### ACTION ITEM
Filter the entries, keeping every line with the word "order".

### Dataset entries

============================================================

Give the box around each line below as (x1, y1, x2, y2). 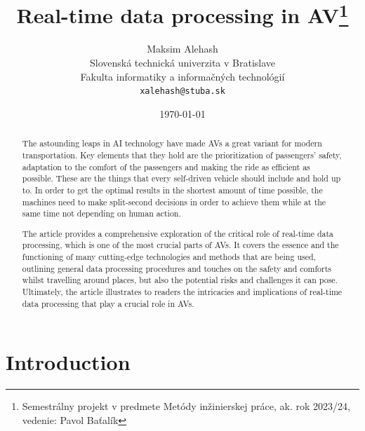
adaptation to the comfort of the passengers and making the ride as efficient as (22, 160, 310, 172)
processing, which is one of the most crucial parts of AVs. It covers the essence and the (22, 239, 339, 251)
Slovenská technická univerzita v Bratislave (89, 55, 276, 70)
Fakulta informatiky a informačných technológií (80, 69, 285, 83)
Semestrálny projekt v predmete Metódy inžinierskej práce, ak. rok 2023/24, (22, 399, 350, 413)
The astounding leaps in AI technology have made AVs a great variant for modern (22, 137, 322, 149)
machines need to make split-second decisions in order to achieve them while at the (22, 196, 326, 207)
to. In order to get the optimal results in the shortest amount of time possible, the (22, 184, 323, 196)
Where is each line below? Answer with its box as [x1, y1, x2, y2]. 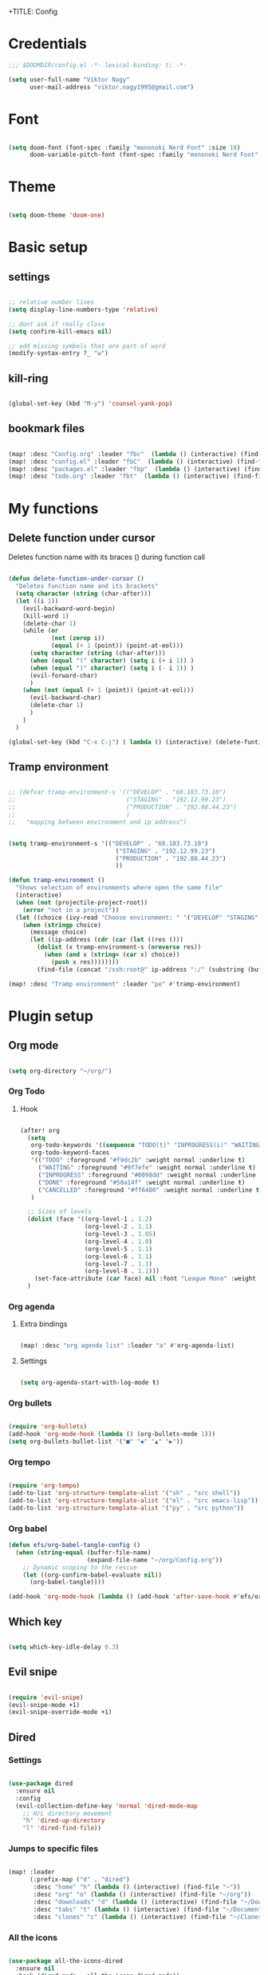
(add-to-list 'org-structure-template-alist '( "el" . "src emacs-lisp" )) [8, 1497, 259, 1505]
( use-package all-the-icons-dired [8, 1957, 124, 1965]
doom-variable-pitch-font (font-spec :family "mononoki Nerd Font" [29, 151, 259, 159]
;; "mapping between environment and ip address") [8, 818, 187, 826]
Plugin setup [8, 1007, 94, 1025]
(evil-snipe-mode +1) [8, 1701, 81, 1709]
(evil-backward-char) [29, 694, 102, 702]
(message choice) [29, 928, 88, 937]
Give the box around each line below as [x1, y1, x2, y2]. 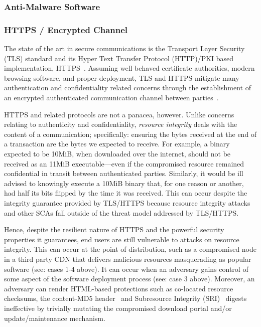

============================================================

### SOLUTION FOR THIS EXERCISE
machines need to make split-second decisions in order to achieve them while at the (22, 196, 326, 207)
to. In order to get the optimal results in the shortest amount of time possible, the (22, 184, 323, 196)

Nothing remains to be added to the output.